Woburn was a city of thirty-six thousand situated twelve miles north of Boston. Its first
commercial enterprise had been a tannery, built by the Wyman brothers in 1648 and it
was followed by one tannery after another till the city was nicknamed as Tan City. In
1853 Eatons Chemical factory was built in northern Woburn, along the banks of the
Aberjona River, supplying chemicals to the tanneries. The chemical factory was known
as the largest chemical plants in the country. By the end of 1960s, the tanning industry
in Woburn had been eclipsed by competition from abroad and Eatons Chemical
factory was taken over by Monsanto. W. R. Grace, another chemical giant, which built
a small plant on land that had once been an orchard.
Anne and Charles Anderson moved in Woburn in 1965 and it was when the people in
east Woburn had started to observed that there was something unusual about the
water. The moment of change began when wells G and H went online and began
pumping water to serve homes in the east of Woburn and, to a much lesser extent,
those homes in the north and central sections. Wells G and H had been periodically
shut down and opened due to the complaints that bombarded the City Officials
pertaining to the odor, rust-colored, and strong chemical taste of the water. The wells
were permanently shut down in 1979 when half a miles from the said wells, 184
barrels of industrial waste were found to be dumped on a vacant land northeast of
Woburn. Both of the wells were tested and found to be heavily contaminated with
several suspected carcinogens, including trichloroethylene, terrachloroethylene and
three other contaminants all of which are used as industrial solvent.
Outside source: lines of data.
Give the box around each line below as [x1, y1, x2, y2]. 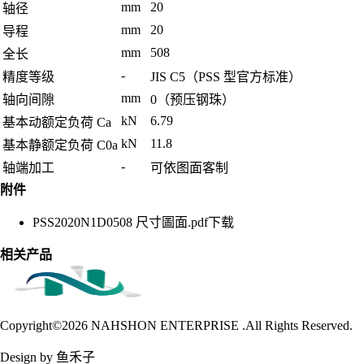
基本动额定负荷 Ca [2, 115, 111, 130]
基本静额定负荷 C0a [2, 138, 118, 153]
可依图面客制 [150, 161, 228, 175]
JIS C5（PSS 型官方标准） [150, 70, 301, 84]
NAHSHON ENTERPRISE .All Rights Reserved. [91, 318, 353, 333]
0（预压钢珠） [150, 93, 235, 107]
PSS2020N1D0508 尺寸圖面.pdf [32, 215, 208, 230]
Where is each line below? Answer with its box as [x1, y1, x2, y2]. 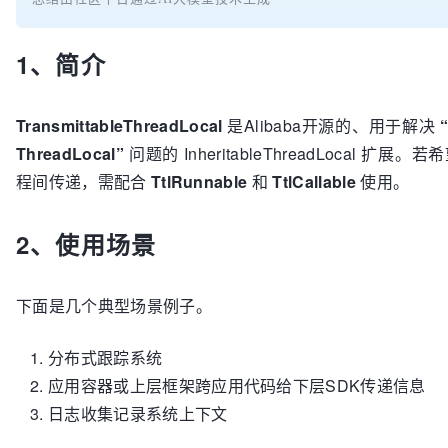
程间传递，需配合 [16, 170, 151, 193]
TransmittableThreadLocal [16, 114, 223, 137]
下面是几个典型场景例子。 [16, 294, 212, 317]
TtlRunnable [150, 170, 248, 193]
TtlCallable [272, 170, 356, 193]
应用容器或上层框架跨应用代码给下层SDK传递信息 [48, 374, 426, 397]
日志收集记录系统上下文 [48, 402, 228, 425]
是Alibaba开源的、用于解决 [222, 114, 441, 137]
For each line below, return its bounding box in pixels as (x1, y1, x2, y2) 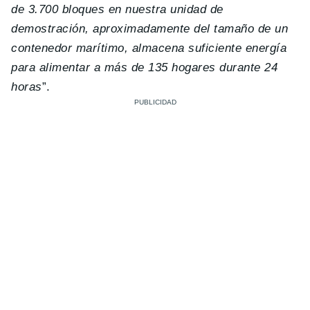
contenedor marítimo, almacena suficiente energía (11, 41, 287, 55)
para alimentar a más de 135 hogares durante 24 (11, 60, 278, 74)
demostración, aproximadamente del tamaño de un (11, 21, 289, 35)
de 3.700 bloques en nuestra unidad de (11, 2, 224, 16)
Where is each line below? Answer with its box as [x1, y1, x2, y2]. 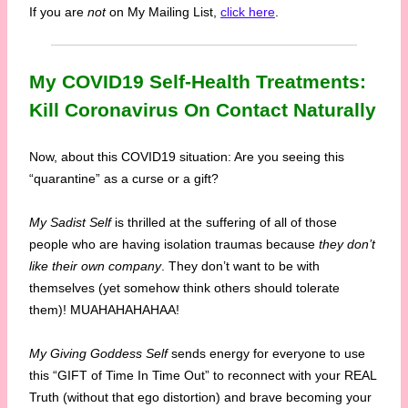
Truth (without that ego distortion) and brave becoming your [29, 390, 372, 405]
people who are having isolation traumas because [29, 237, 319, 252]
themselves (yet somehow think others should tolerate [29, 280, 340, 296]
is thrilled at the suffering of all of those [111, 215, 337, 230]
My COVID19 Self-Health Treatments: [29, 71, 366, 93]
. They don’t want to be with [161, 259, 320, 274]
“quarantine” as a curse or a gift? [29, 171, 219, 187]
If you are [29, 5, 87, 20]
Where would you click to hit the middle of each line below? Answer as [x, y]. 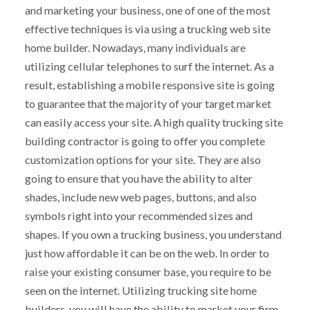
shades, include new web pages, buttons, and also [140, 197]
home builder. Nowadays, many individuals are [135, 47]
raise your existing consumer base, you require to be [148, 271]
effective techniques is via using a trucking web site [147, 28]
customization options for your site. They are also [143, 159]
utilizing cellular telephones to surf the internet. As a [149, 66]
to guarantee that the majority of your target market [148, 103]
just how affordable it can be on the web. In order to [147, 253]
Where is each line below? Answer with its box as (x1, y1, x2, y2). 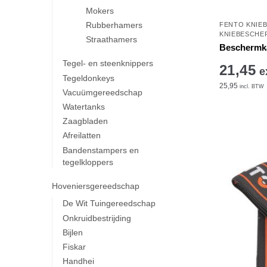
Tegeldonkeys (62, 73, 114, 83)
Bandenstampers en (62, 145, 139, 155)
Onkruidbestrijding (62, 213, 131, 223)
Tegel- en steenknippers (62, 58, 153, 69)
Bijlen (62, 227, 83, 237)
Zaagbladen (62, 116, 108, 126)
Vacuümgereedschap (62, 87, 142, 97)
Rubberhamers (86, 20, 143, 30)
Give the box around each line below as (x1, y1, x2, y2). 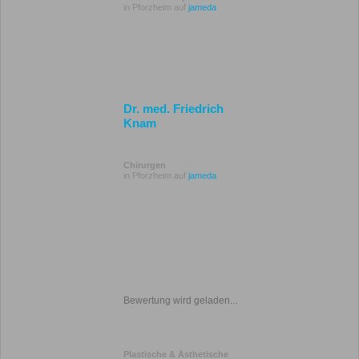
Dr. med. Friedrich (123, 102, 224, 115)
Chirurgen (123, 160, 166, 170)
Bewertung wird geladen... (123, 295, 237, 306)
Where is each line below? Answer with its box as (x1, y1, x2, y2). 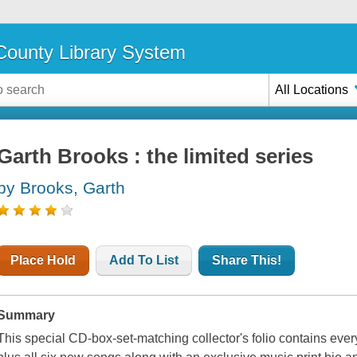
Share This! (212, 253, 282, 268)
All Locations (275, 82, 349, 96)
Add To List (109, 253, 179, 268)
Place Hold (10, 253, 76, 268)
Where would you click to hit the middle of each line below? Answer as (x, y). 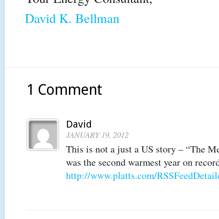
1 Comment (64, 90)
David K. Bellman (72, 18)
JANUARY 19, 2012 (97, 135)
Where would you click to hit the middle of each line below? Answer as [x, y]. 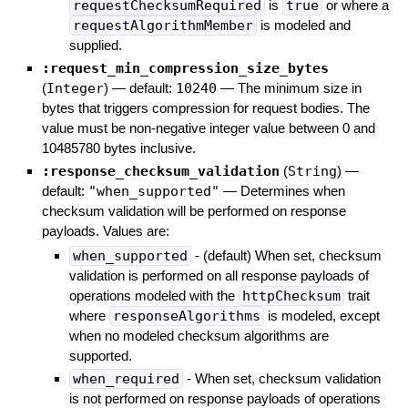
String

Back in the winter of 1972, Jimmy Anderson, the youngest child of Anne and Charles
Anderson was diagnosed to be suffering from acute lymphocytic leukemia. Through
neighbors and Bruce Young, Woburn Trinity Church reverend, Anne discovered more
than a dozen cases of children living in the small town of Woburn, Massachusetts were
afflicted with Leukemia. The notion that each case shared some common cause began
to obsess her. She thought that only the water and the air were the two things they all
shared. She confided her observation to Dr. John Truman who was at first reluctant to
accept her suspicion but eventually referred her to Dr. Clark Heath of the Centers for
Disease Control, which eventually led to the investigation of a possible leukemia
cluster.
Bruce Young, through the aid of Donna Robbins whose son died of Leukemia in 1979,
invited the other parents whose children either died of Leukemia or were suffering from
the same afflictions, to consult Joe Mulligan, a Boston lawyer. Mulligan, upon knowing
that that twelve children, eight of which living within a half-mile radius, and six of them
living almost next door to each other, were all with Leukemia and contaminated
drinking water, gave a remark that the case is almost res ipsa loquitur, a legal term
which means the thing speaks for itself. They signed his firm to a contingency contract
to pursue a suit against anyone responsible for the contamination of the local wells.
Jimmy Anderson died in 1981 but several other deaths in Woburn had occurred since
1972 and all these children suffered the same fate. In early 1981, the Center for
Disease Control issued a report on the Woburn cancer cluster that showed the cancer
rate was at least seven times higher than normal, but did not definitively connect the
well contamination with the leukemia cases.